• [WORK TO COMPLETE]
From the first line to the last, print the records exactly, leaving out the pictures.

Entries taken from a collection

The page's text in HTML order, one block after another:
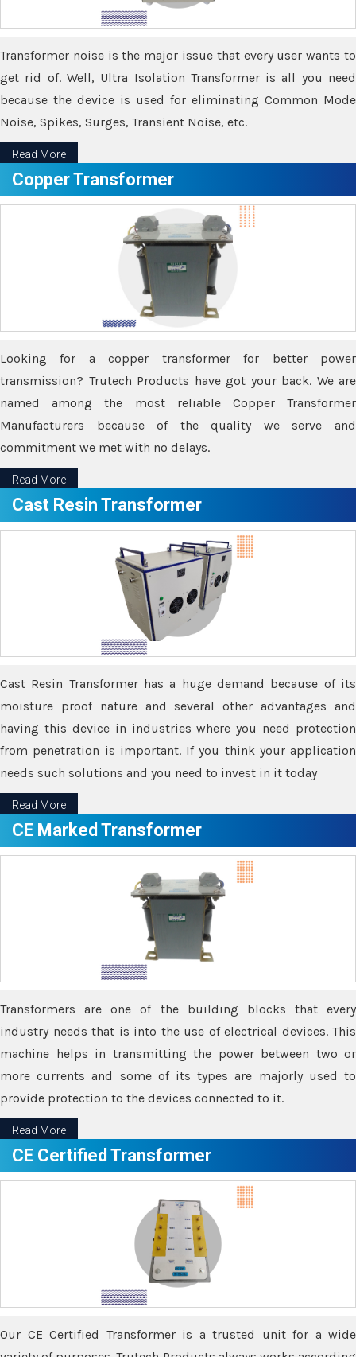
Transformer noise is the major issue that every user wants to
get rid of. Well, Ultra Isolation Transformer is all you need
because the device is used for eliminating Common Mode
Noise, Spikes, Surges, Transient Noise, etc.
Read More
Copper Transformer
Looking for a copper transformer for better power
transmission? Trutech Products have got your back. We are
named among the most reliable Copper Transformer
Manufacturers because of the quality we serve and
commitment we met with no delays.
Read More
Cast Resin Transformer
Cast Resin Transformer has a huge demand because of its
moisture proof nature and several other advantages and
having this device in industries where you need protection
from penetration is important. If you think your application
needs such solutions and you need to invest in it today
Read More
CE Marked Transformer
Transformers are one of the building blocks that every
industry needs that is into the use of electrical devices. This
machine helps in transmitting the power between two or
more currents and some of its types are majorly used to
provide protection to the devices connected to it.
Read More
CE Certified Transformer
Our CE Certified Transformer is a trusted unit for a wide
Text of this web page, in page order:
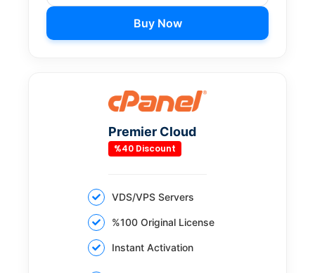
Buy Now
Premier Cloud
%40 Discount
VDS/VPS Servers
%100 Original License
Instant Activation
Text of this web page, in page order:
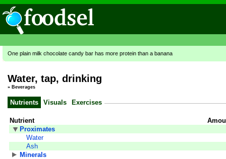
One plain milk chocolate candy bar has more protein than a banana
Water, tap, drinking
» Beverages
Nutrients Visuals Exercises
Nutrient
Proximates
Water
Ash
Minerals
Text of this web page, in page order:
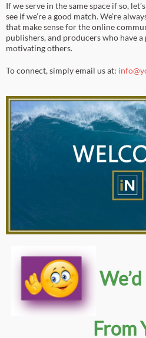
If we serve in the same space if so,
see if we’re a good match. We’re
that make sense for the online
publishers, and producers who have
motivating others.
To connect, simply email us at:
From
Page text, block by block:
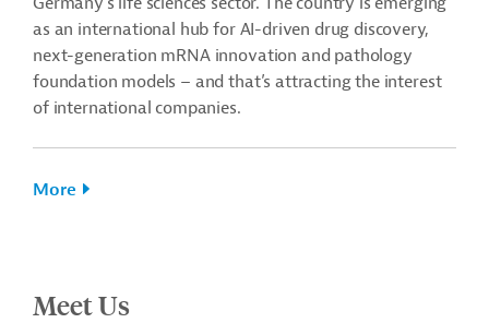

• [ANSWER TO THE PROBLEM]
The page's text in HTML order, one block after another:
Transformer noise is the major issue that every user wants to
get rid of. Well, Ultra Isolation Transformer is all you need
because the device is used for eliminating Common Mode
Noise, Spikes, Surges, Transient Noise, etc.
Read More
Copper Transformer
Looking for a copper transformer for better power
transmission? Trutech Products have got your back. We are
named among the most reliable Copper Transformer
Manufacturers because of the quality we serve and
commitment we met with no delays.
Read More
Cast Resin Transformer
Cast Resin Transformer has a huge demand because of its
moisture proof nature and several other advantages and
having this device in industries where you need protection
from penetration is important. If you think your application
needs such solutions and you need to invest in it today
Read More
CE Marked Transformer
Transformers are one of the building blocks that every
industry needs that is into the use of electrical devices. This
machine helps in transmitting the power between two or
more currents and some of its types are majorly used to
provide protection to the devices connected to it.
Read More
CE Certified Transformer
Our CE Certified Transformer is a trusted unit for a wide
Text of this web page, in page order:
Buy Now
Premier Cloud
%40 Discount
VDS/VPS Servers
%100 Original License
Instant Activation
Text of this web page, in page order:
One plain milk chocolate candy bar has more protein than a banana
Water, tap, drinking
» Beverages
Nutrients Visuals Exercises
Nutrient
Proximates
Water
Ash
Minerals
Text of this web page, in page order:
If we serve in the same space if so,
see if we’re a good match. We’re
that make sense for the online
publishers, and producers who have
motivating others.
To connect, simply email us at:
From
Page text, block by block:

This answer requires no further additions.